In present study, demographic data regarding age, height, weight, gender and ASA physical status were comparable and the differences between the parameters among both groups were statistically not significant, which was similar to findings in other studies as well [1,13]. In present study, the ropivacaine with dexmedetomidine group (group RD) showed a faster onset of sensory block compared to the plain Ropivacaine group (group R) (4.78±1.68 mins vs. 7.87±1.98 mins, p-value <0.001). Similarly, the onset of motor blockade was earlier in group RD than in group R (8.4±2.34 mins vs. 12.3±2.95 mins, p-value <0.001). Similar findings were observed when using Dexmedetomidine as an adjuvant to Bupivacaine in SCB by Agarwal S et al., [19]. Jun Z et al., also recorded similar findings in their study by using dexmedetomidine as an adjuvant to ropivacaine. Additionally, they concluded that dexmedetomidine reduced upper limb ischaemia-reperfusion injury caused by the tourniquet [20]. Pandya N et al., also observed a faster onset, longer duration of blockade and longer duration of analgesia [15].

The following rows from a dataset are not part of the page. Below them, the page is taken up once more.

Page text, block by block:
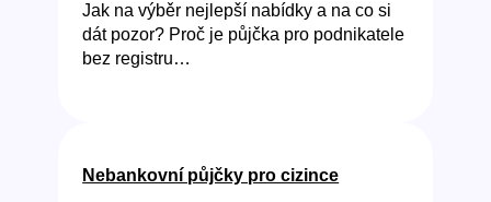
Jak na výběr nejlepší nabídky a na co si
dát pozor? Proč je půjčka pro podnikatele
bez registru…
Nebankovní půjčky pro cizince
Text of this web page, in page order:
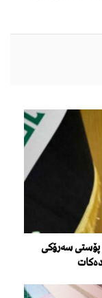
پۆستی سەرۆكی
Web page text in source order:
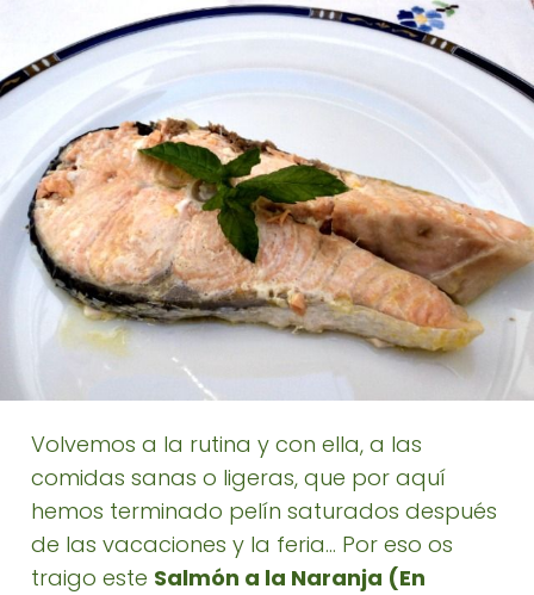
Volvemos a la rutina y con ella, a las
comidas sanas o ligeras, que por aquí
hemos terminado pelín saturados después
de las vacaciones y la feria... Por eso os
traigo este Salmón a la Naranja (En
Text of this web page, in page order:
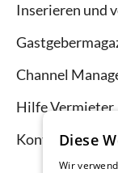
Inserieren und
Channel
Hilfe Vermieter
KontaktDiese
Wir
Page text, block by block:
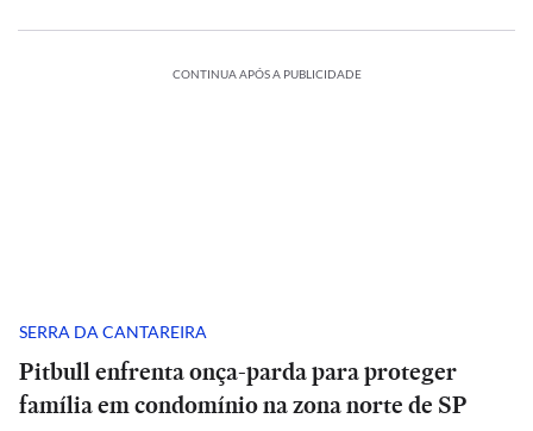
CONTINUA APÓS A PUBLICIDADE
SERRA DA CANTAREIRA
Pitbull enfrenta onça-parda para proteger
família em condomínio na zona norte de SP
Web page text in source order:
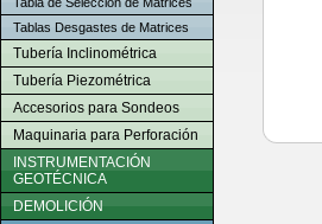
Tablas Desgastes de Matrices
Tubería Inclinométrica
Tubería Piezométrica
Accesorios para Sondeos
Maquinaria para Perforación
INSTRUMENTACIÓN
GEOTÉCNICA
DEMOLICIÓN
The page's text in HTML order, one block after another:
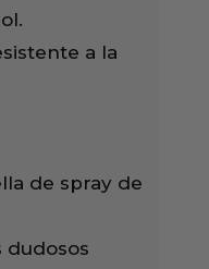
a la
de spray de
dudosos
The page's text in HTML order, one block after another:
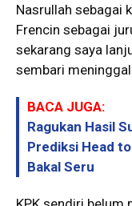
Nasrullah sebagai
Frencin sebagai
sekarang saya
sembari
BACA JUGA:
Ragukan Hasil
Prediksi Head
Bakal Seru
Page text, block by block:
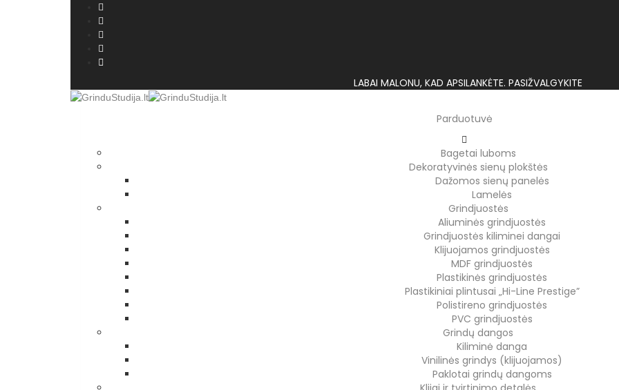
LABAI MALONU, KAD APSILANKĖTE. PASIŽVALGYKITE
Parduotuvė
Bagetai luboms
Dekoratyvinės sienų plokštės
Dažomos sienų panelės
Lamelės
Grindjuostės
Aliuminės grindjuostės
Grindjuostės kiliminei dangai
Klijuojamos grindjuostės
MDF grindjuostės
Plastikinės grindjuostės
Plastikiniai plintusai „Hi-Line Prestige”
Polistireno grindjuostės
PVC grindjuostės
Grindų dangos
Kiliminė danga
Vinilinės grindys (klijuojamos)
Paklotai grindų dangoms
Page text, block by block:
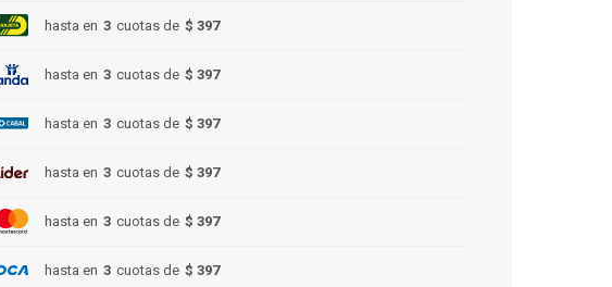
hasta en 3 cuotas de $ 397
hasta en 3 cuotas de $ 397
hasta en 3 cuotas de $ 397
hasta en 3 cuotas de $ 397
hasta en 3 cuotas de $ 397
hasta en 3 cuotas de $ 397
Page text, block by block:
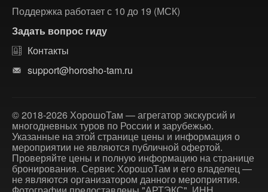
Поддержка работает с 10 до 19 (МСК)
Задать вопрос гиду
Контакты
support@horosho-tam.ru
© 2018-2026 ХорошоТам — агрегатор экскурсий и
многодневных туров по России и зарубежью.
Указанные на этой странице цены и информация о
мероприятии не являются публичной офертой.
Проверяйте цены и полную информацию на странице
бронирования. Сервис ХорошоТам и его владелец —
не являются организатором данного мероприятия.
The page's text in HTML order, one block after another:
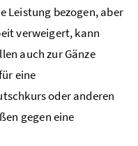
Leistung bezogen, aber
verweigert, kann
auch zur Gänze
eine
oder anderen
gegen eine
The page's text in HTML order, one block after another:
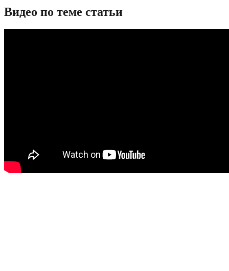
Видео по теме статьи
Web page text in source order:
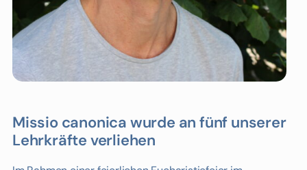
Missio canonica wurde an fünf unserer
Lehrkräfte verliehen
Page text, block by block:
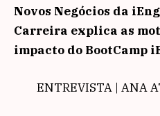
Novos Negócios da
Carreira explica as
impacto do BootCamp
ENTREVISTA | ANA
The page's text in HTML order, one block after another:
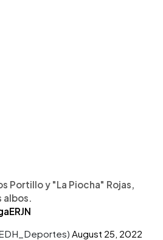
Portillo y "La Piocha" Rojas,
albos.
August 25, 2022
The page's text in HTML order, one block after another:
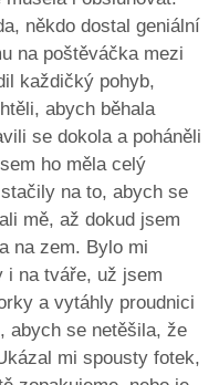
někdo dostal geniální
na poštěváčka mezi
každičký pohyb,
abych běhala
se dokola a poháněli
ho měla celý
na to, abych se
mě, až dokud jsem
na zem. Bylo mi
i na tváře, už jsem
a vytáhly proudnici
abych se netěšila, že
mi spousty fotek,
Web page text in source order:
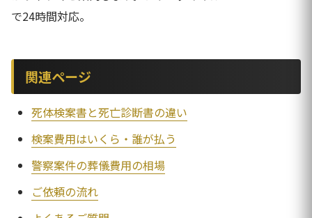
で24時間対応。
関連ページ
死体検案書と死亡診断書の違い
検案費用はいくら・誰が払う
警察案件の葬儀費用の相場
ご依頼の流れ
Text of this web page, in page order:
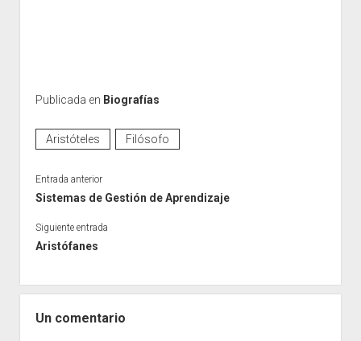
Publicada en Biografías
Aristóteles Filósofo
Entrada anterior
Sistemas de Gestión de Aprendizaje
Siguiente entrada
Aristófanes
Un comentario
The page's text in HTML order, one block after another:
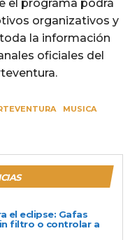
el programa podrá
organizativos y
la información
oficiales del
MUSICA
el eclipse: Gafas
filtro o controlar a
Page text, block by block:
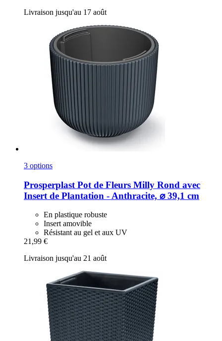
Livraison jusqu'au 17 août
3 options
Prosperplast Pot de Fleurs Milly Rond avec
Insert de Plantation -​ Anthracite, ⌀ 39,1 cm
En plastique robuste
Insert amovible
Résistant au gel et aux UV
21,99 €
Livraison jusqu'au 21 août
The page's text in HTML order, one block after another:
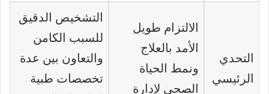
التحدي
الرئيسي
الالتزام طويل
الأمد بالعلاج
ونمط الحياة
الصحي لإدارة
التشخيص الدقيق
للسبب الكامن
والتعاون بين عدة
تخصصات طبية
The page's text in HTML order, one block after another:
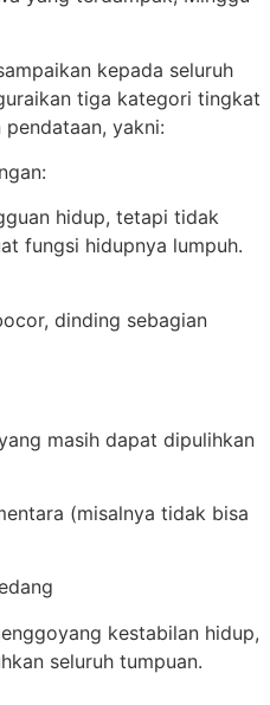
kepada seluruh
tiga kategori tingkat
yakni:
hidup, tetapi tidak
fungsi hidupnya lumpuh.
dinding sebagian
masih dapat dipulihkan
(misalnya tidak bisa
kestabilan hidup,
seluruh tumpuan.
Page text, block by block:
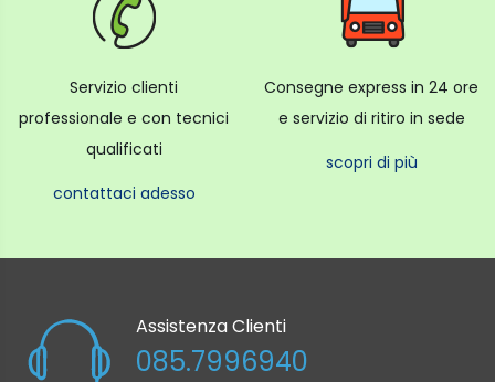
Servizio clienti
professionale e con tecnici
qualificati
contattaci adesso
Consegne express in 24 ore
e servizio di ritiro in sede
scopri di più
Assistenza Clienti
085.7996940
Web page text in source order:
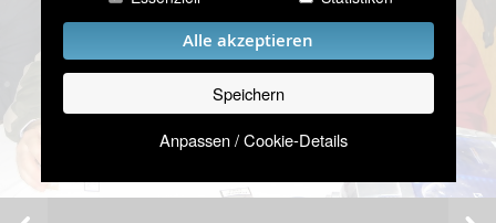
Alle akzeptieren
Speichern
Anpassen / Cookie-Details
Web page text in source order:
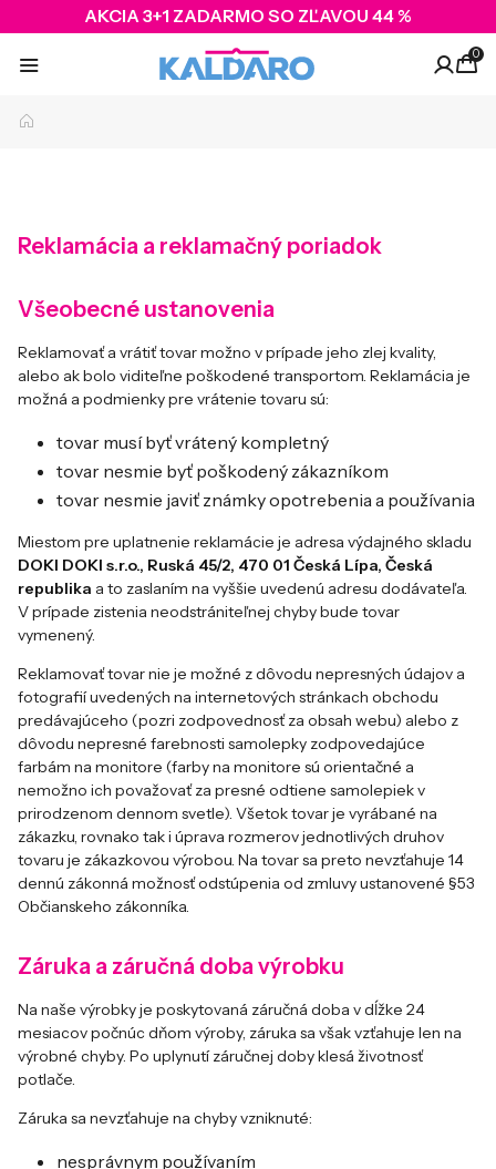
AKCIA 3+1 ZADARMO SO ZĽAVOU 44 %
0
Reklamácia a reklamačný poriadok
Všeobecné ustanovenia
Reklamovať a vrátiť tovar možno v prípade jeho zlej kvality,
alebo ak bolo viditeľne poškodené transportom. Reklamácia je
možná a podmienky pre vrátenie tovaru sú:
tovar musí byť vrátený kompletný
tovar nesmie byť poškodený zákazníkom
tovar nesmie javiť známky opotrebenia a používania
Miestom pre uplatnenie reklamácie je adresa výdajného skladu
DOKI DOKI s.r.o., Ruská 45/2, 470 01 Česká Lípa, Česká
republika a to zaslaním na vyššie uvedenú adresu dodávateľa.
V prípade zistenia neodstrániteľnej chyby bude tovar
vymenený.
Reklamovať tovar nie je možné z dôvodu nepresných údajov a
fotografií uvedených na internetových stránkach obchodu
predávajúceho (pozri zodpovednosť za obsah webu) alebo z
dôvodu nepresné farebnosti samolepky zodpovedajúce
farbám na monitore (farby na monitore sú orientačné a
nemožno ich považovať za presné odtiene samolepiek v
prirodzenom dennom svetle). Všetok tovar je vyrábané na
zákazku, rovnako tak i úprava rozmerov jednotlivých druhov
tovaru je zákazkovou výrobou. Na tovar sa preto nevzťahuje 14
dennú zákonná možnosť odstúpenia od zmluvy ustanovené §53
Občianskeho zákonníka.
Záruka a záručná doba výrobku
Na naše výrobky je poskytovaná záručná doba v dĺžke 24
mesiacov počnúc dňom výroby, záruka sa však vzťahuje len na
výrobné chyby. Po uplynutí záručnej doby klesá životnosť
potlače.
Záruka sa nevzťahuje na chyby vzniknuté:
nesprávnym používaním
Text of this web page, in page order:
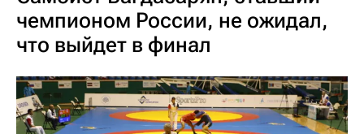
чемпионом России, не ожидал,
что выйдет в финал
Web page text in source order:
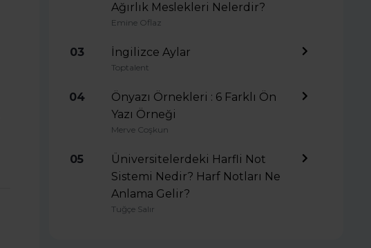
Ağırlık Meslekleri Nelerdir?
Emine Oflaz
03 İngilizce Aylar
Toptalent
04
Önyazı Örnekleri : 6 Farklı Ön
Yazı Örneği
Merve Coşkun
05
Üniversitelerdeki Harfli Not
Sistemi Nedir? Harf Notları Ne
Anlama Gelir?
Tuğçe Salır
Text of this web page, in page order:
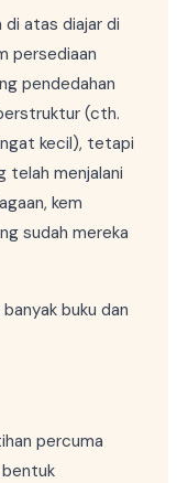
di atas diajar di
persediaan
pendedahan
(cth.
kecil), tetapi
telah menjalani
kem
sudah mereka
buku dan
percuma
bentuk
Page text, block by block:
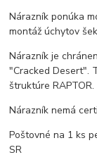
Nárazník ponúka
montáž úchytov
Nárazník je
"Cracked Desert".
štruktúre RAPTOR.
Nárazník nemá
Poštovné na 1 ks
SR
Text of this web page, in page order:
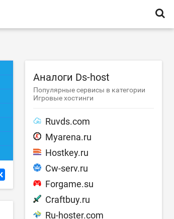
Аналоги Ds-host
Популярные сервисы в категории
Игровые хостинги
Ruvds.com
Myarena.ru
Hostkey.ru
Cw-serv.ru
Forgame.su
Craftbuy.ru
Ru-hoster.com
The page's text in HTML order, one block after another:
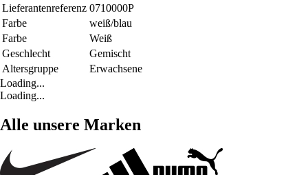
Lieferantenreferenz 0710000P
Farbe
weiß/blau
Farbe
Weiß
Geschlecht
Gemischt
Altersgruppe
Erwachsene
Loading...
Loading...
Alle unsere Marken
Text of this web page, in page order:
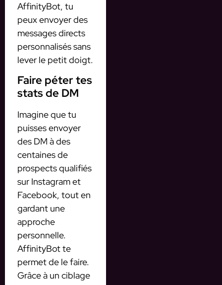
AffinityBot, tu
peux envoyer des
messages directs
personnalisés sans
lever le petit doigt.
Faire péter tes
stats de DM
Imagine que tu
puisses envoyer
des DM à des
centaines de
prospects qualifiés
sur Instagram et
Facebook, tout en
gardant une
approche
personnelle.
AffinityBot te
permet de le faire.
Grâce à un ciblage
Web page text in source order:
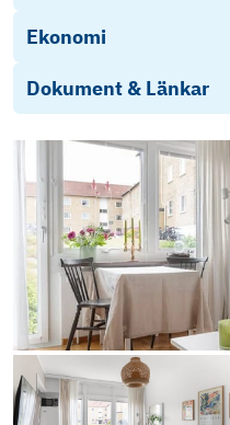
Ekonomi
Dokument & Länkar
Årsredovisning-2023
Energideklaration
Frågelista
Driftkostnaden
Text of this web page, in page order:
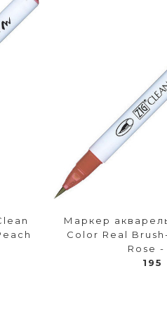
Маркер
Color Real
Rose -
195
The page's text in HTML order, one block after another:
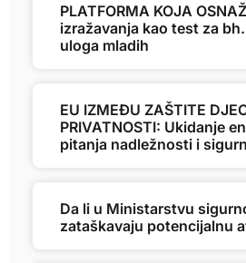
PLATFORMA KOJA
izražavanja kao test za
uloga mladih
EU IZMEĐU ZAŠTITE
PRIVATNOSTI: Ukidanje
pitanja nadležnosti i
Da li u Ministarstvu
zataškavaju potencijalnu
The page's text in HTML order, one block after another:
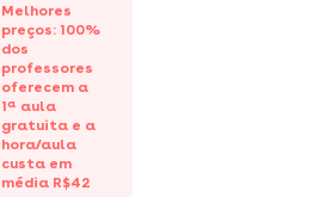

Present study analysed the effect of 25 μg of dexmedetomidine as an adjuvant to 30 mL of ropivacaine, as this dose of dexmedetomidine has been shown to reduce the chances of bradycardia and hypotension compared to higher doses, while still providing similar effects on sensory and motor block, analgesia and enhanced quality of the block. This dosing of ropivacaine has been studied in various other studies in SCB [21-24]. In present study, the mean duration of motor blockade was significantly longer in group RD than in group R (685±62.74 mins vs. 465±72.62 mins, p-value <0.001). Similarly, the duration of analgesia was longer in group RD than in group R (807.5±165.51 mins vs. 485±81.31 mins, p-value <0.001). Similar findings were documented by Sudani C et al., and Pandya N et al., who concluded that the utilisation of dexmedetomidine as an adjuvant to ropivacaine in SCB prolongs the duration of motor blockade and analgesia [1,15].
Limitation(s)
As this study was conducted at a single centre, the findings may not be generalised. Large multricentric studies should be conducted in future for more generalised results.
Conclusion(s)
Dexmedetomidine, administered as an adjuvant at a dose of 25 μg in combination with ropivacaine during an ultrasound-guided SCB, demonstrates a faster onset of sensory and motor block. It also prolongs the duration of sensory blockade, motor blockade and analgesia, resulting in decreased postoperative analgesic requirements and providing a high-quality block for patients. Additionally, it offers excellent haemodynamic stability with minimal complications, positioning dexmedetomidine as one of the best adjuvants to ropivacaine for SCB.